Assignment:
In the entries below, find the line with "Svänger upp på" and the line with "växa mer och". Return those two lines and all lines between them, exactly.

[Stored dataset items]
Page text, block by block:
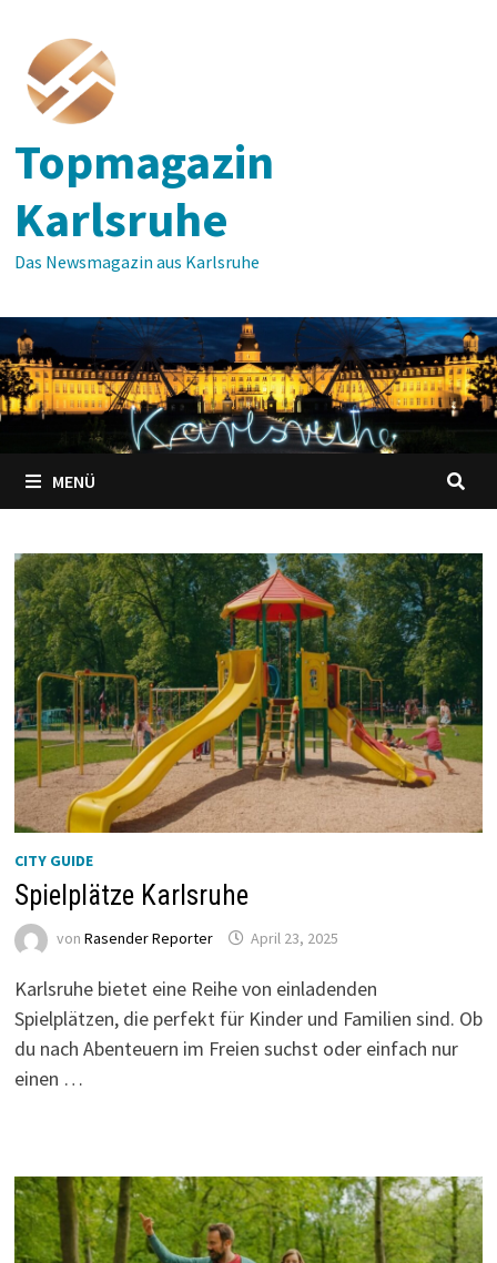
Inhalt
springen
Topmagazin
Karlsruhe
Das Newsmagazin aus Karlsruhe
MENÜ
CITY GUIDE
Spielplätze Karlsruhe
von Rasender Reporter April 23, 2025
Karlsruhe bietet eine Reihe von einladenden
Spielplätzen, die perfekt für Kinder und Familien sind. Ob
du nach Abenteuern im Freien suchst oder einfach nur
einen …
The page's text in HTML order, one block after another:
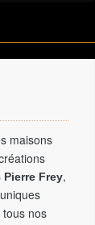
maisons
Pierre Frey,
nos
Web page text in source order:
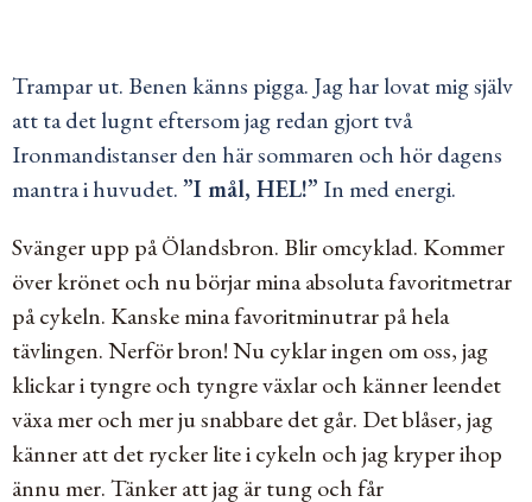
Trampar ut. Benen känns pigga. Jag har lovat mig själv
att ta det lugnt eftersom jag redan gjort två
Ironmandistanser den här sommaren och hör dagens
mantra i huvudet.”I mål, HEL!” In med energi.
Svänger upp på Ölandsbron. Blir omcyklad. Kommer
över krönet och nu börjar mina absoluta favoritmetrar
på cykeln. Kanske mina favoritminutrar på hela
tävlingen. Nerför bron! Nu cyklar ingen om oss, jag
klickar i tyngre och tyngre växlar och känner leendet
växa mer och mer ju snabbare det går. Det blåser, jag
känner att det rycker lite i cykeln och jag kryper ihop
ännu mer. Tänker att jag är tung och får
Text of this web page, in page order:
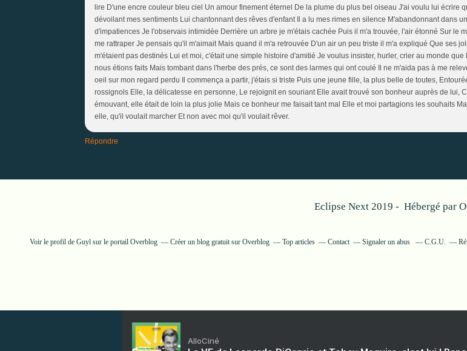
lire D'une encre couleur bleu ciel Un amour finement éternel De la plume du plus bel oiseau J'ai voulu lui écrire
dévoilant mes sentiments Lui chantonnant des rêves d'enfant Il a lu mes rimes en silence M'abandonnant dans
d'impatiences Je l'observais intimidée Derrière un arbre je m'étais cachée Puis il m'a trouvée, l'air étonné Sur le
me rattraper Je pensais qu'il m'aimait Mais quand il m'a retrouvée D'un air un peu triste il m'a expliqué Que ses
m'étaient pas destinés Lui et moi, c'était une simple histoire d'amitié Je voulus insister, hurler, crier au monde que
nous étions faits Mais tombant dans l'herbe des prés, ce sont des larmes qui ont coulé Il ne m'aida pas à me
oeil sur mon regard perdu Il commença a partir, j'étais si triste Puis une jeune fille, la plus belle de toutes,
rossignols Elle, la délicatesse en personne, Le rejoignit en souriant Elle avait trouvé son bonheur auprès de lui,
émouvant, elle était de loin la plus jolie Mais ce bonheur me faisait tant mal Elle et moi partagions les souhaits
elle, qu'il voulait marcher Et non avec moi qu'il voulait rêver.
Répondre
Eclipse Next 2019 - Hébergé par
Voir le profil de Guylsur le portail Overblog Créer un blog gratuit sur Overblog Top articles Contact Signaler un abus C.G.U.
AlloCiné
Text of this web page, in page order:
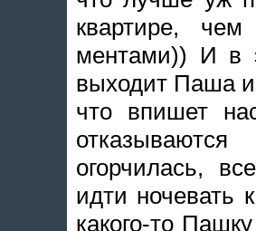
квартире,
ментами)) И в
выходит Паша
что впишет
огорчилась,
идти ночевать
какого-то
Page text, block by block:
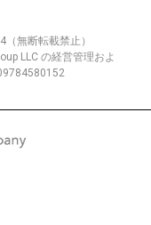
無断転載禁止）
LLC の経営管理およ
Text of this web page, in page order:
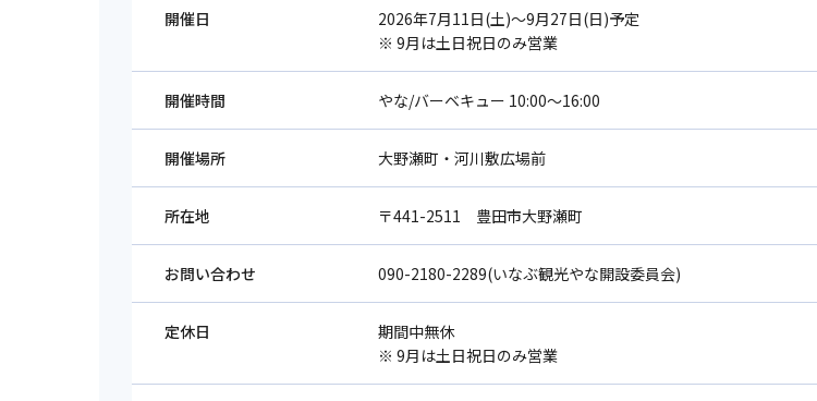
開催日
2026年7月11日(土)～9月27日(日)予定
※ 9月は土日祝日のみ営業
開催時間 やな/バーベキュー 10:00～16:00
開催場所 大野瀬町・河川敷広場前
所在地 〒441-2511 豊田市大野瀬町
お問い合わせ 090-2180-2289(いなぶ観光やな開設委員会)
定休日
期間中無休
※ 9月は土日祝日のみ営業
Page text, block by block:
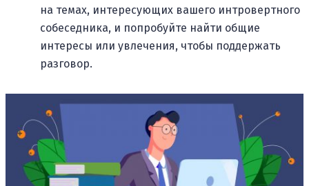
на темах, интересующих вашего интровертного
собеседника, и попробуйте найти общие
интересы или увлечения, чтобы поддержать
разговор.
==
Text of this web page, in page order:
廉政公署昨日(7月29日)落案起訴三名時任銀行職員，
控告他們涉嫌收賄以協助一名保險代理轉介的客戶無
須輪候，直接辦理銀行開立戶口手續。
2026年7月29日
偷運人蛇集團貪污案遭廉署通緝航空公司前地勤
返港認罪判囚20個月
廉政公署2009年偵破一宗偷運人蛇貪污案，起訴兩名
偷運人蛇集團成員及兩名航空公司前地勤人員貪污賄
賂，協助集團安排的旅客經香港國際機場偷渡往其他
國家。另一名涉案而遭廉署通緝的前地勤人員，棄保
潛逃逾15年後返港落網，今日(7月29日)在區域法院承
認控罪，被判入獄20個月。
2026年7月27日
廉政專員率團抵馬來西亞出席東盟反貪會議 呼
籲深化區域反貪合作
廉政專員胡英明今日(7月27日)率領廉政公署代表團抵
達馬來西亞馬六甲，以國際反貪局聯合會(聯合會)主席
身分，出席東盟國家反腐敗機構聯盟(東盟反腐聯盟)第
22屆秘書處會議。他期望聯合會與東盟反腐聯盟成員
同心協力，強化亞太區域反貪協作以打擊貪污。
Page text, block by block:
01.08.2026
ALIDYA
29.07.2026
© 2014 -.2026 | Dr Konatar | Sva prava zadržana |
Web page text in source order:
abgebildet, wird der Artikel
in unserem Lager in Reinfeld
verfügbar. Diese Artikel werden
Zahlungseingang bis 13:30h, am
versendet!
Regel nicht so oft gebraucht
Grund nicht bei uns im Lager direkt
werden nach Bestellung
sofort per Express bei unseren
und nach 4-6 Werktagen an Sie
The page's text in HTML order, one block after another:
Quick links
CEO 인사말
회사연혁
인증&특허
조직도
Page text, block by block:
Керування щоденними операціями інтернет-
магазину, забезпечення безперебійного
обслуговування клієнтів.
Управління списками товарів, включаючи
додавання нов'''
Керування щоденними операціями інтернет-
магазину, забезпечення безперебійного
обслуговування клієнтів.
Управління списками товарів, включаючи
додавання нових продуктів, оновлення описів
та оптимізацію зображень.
==
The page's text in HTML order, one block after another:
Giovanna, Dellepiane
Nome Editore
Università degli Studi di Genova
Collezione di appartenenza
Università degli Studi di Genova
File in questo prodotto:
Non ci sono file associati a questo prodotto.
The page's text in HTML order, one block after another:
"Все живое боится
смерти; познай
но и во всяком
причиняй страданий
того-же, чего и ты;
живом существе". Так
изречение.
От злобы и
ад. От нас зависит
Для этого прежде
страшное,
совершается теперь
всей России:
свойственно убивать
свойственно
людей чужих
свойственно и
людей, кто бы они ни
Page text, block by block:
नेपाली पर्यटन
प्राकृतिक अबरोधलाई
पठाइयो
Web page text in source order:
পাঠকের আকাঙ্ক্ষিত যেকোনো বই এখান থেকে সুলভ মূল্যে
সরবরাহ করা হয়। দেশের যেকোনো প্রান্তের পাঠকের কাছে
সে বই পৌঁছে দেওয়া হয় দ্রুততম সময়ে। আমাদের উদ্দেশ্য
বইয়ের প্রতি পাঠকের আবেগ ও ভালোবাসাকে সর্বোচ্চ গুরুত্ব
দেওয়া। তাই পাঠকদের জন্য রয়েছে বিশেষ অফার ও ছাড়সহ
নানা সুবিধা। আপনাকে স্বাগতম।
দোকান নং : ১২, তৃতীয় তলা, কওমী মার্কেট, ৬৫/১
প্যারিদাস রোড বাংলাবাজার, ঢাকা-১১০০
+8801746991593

Written answer:
Svänger upp på Ölandsbron. Blir omcyklad. Kommer
över krönet och nu börjar mina absoluta favoritmetrar
på cykeln. Kanske mina favoritminutrar på hela
tävlingen. Nerför bron! Nu cyklar ingen om oss, jag
klickar i tyngre och tyngre växlar och känner leendet
växa mer och mer ju snabbare det går. Det blåser, jag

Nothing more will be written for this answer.